Ken Harney writes and interesting post re Short Sale Fraud, but I didn't like the particular way it uses common terms. When he says
A comprehensive new study estimates they will lose more than $375 million this year alone when they sell undervalued houses to tag teams consisting of real-estate agents and investors
he seems to be targeting any and all real estate agents and investors. The article starts with "Are banks and distressed home sellers getting rooked" and they answer is, that they certainly are by a few unscrupulous agents and investors , but for the most part banks have screwed themselves by completely complicating the homes sale process with legal entanglements and ineptitude.
For two hundred years the real estate industry has been developing in this country and the industry has done all right, thanks. For years the banks have wanted to play a bigger role. Most of the industry has seen that having the loan originator, the title processor, the escrow closer, the realtor, the appraiser, and the inspector as separate unconnected businesses is a good thing and provides many levels of cross checking to keep fraud at bay.
There are big real estate companies which own title companies or have lending wings. Some companies even call themselves home and loan establishments in hope of convincing the consumer that one stop shopping is convenient and therefore better for the consumer.
So what is going on with the banks and short sales. The bank gets to control the seller like a puppet on strings. A short seller's home can be put at a reasonable price and the minute the realtor discloses that it is a short sale, no savvy buyer that is buying a home to live in will touch it. Why? Because it will take 9 months or longer to close and these buyers are buying a home to live in now.
Besides taking nine months to close, the sale might not ever close. Why? Because the banks lose money on a short sale but if they foreclose, there is the insurance that will pay them for their loss. All of that time is wasted and the home goes into foreclosure.
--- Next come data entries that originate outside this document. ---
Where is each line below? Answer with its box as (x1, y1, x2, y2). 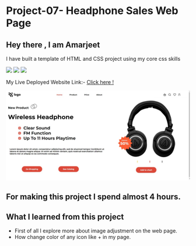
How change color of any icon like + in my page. (14, 234, 131, 241)
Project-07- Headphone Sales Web (6, 4, 178, 18)
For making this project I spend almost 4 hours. (6, 192, 181, 202)
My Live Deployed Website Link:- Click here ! (6, 79, 114, 85)
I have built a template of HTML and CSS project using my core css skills (6, 56, 181, 62)
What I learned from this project (6, 212, 124, 221)
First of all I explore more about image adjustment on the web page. (14, 227, 178, 234)
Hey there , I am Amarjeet (6, 40, 100, 50)
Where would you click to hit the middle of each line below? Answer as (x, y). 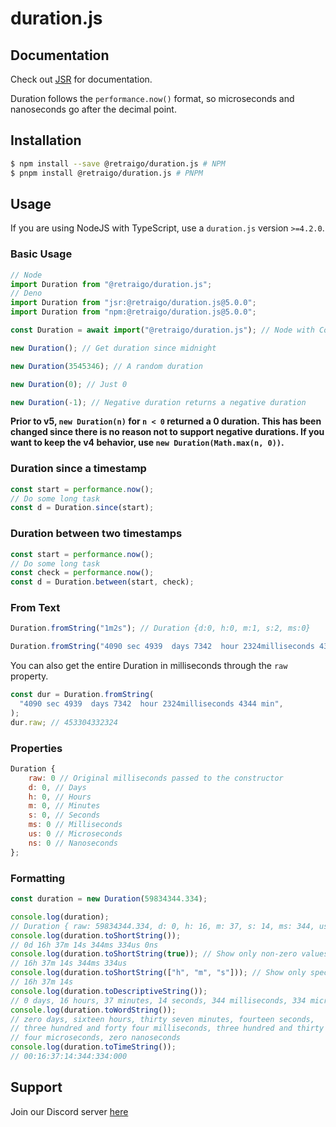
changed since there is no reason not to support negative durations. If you (167, 432)
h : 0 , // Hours (60, 797)
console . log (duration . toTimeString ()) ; (93, 1047)
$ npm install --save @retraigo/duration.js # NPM (118, 163)
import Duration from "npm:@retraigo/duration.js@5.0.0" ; (133, 312)
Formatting (38, 878)
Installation (46, 140)
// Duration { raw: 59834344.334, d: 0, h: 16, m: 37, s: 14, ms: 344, (162, 926)
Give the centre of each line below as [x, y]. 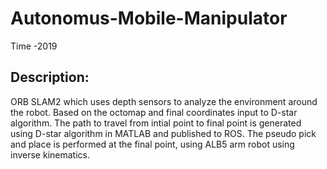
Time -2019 [34, 46]
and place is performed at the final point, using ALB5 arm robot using [152, 144]
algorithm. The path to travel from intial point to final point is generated [156, 123]
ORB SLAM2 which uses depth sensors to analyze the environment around [164, 101]
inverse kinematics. [50, 154]
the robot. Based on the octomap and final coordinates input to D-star [154, 112]
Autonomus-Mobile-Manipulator [149, 18]
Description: [50, 77]
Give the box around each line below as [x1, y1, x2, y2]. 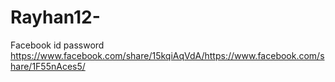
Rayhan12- [10, 6, 101, 29]
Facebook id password [10, 39, 105, 51]
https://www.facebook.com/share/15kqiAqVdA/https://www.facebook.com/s [10, 49, 325, 61]
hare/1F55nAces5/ [10, 60, 86, 72]
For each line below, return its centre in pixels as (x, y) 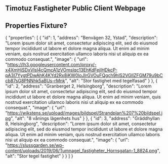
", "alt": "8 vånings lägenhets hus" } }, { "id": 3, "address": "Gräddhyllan (86, 118)
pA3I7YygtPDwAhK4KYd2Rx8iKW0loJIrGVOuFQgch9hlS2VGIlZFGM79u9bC (84, 75)
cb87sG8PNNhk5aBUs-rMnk (35, 81)
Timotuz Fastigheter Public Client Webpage (75, 8)
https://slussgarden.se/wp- (36, 145)
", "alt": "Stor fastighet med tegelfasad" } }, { (111, 81)
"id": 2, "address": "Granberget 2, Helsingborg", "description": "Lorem (78, 86)
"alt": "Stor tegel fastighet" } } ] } (39, 156)
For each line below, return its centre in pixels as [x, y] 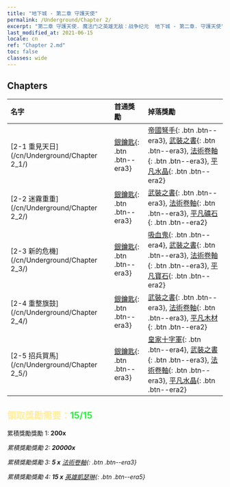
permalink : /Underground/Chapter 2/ [59, 20]
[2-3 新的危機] [35, 251]
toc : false [23, 52]
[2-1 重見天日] [35, 146]
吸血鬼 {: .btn [168, 235]
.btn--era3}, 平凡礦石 [183, 213]
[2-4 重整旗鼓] [35, 303]
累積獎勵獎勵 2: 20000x [41, 448]
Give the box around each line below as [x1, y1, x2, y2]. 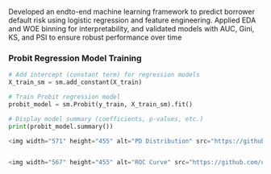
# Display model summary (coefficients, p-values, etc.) [8, 114, 204, 123]
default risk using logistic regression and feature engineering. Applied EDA [8, 15, 256, 25]
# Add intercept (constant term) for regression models [8, 71, 200, 79]
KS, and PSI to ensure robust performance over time [8, 32, 182, 42]
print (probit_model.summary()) [8, 122, 114, 130]
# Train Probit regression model [8, 93, 121, 101]
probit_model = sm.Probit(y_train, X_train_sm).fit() [8, 100, 194, 108]
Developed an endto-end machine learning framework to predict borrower [8, 7, 256, 16]

So, about the fraud? The banks are totally inept at handling real estate transactions. Multiple listing Associations across the country have developed forms over the years that work regionally and within state and federal laws favoring neither the seller, nor the buyer, but anticipate bringing a mutually acceptable contract on real estate to closing. Banks on the other hand have taken the position that their obligation is to their stockholders, and the bank's attorneys have left no avenue unexplored on how to extract every dime from every real estate deal that they can get their hands on.
- Banks feel they are above the MLS rules and regulations, so each bank has it's own rules to be followed.
- Banks have no respect for anyone one so they pay everyone involved fees they would pay their entry level tellers.
- Banks have to have control, and they get it when the have the right to approve a short sale.
- Banks take forever to complete any task.
With all of these control issues the banks have created a system ripe for fraud and there are people who saw that and they became real estate agents and investors and are now all over the banks with their game. If any of these bounders is ever brought to trial and found guilty I am almost positive that you will find that as a whole these people got into the real estate industry after 2007, and that none of these people ever acted like a true real estate agent whose job is to help a seller market their home and to help a buyer find and buy a home.
Most agents have the best interests of their clients at heart. We've always had a few bad apples, like every profession. You know who the bank caters to by virtue of having investors. And that includes every big bank. Feel sorry for them if you must. I surely don't.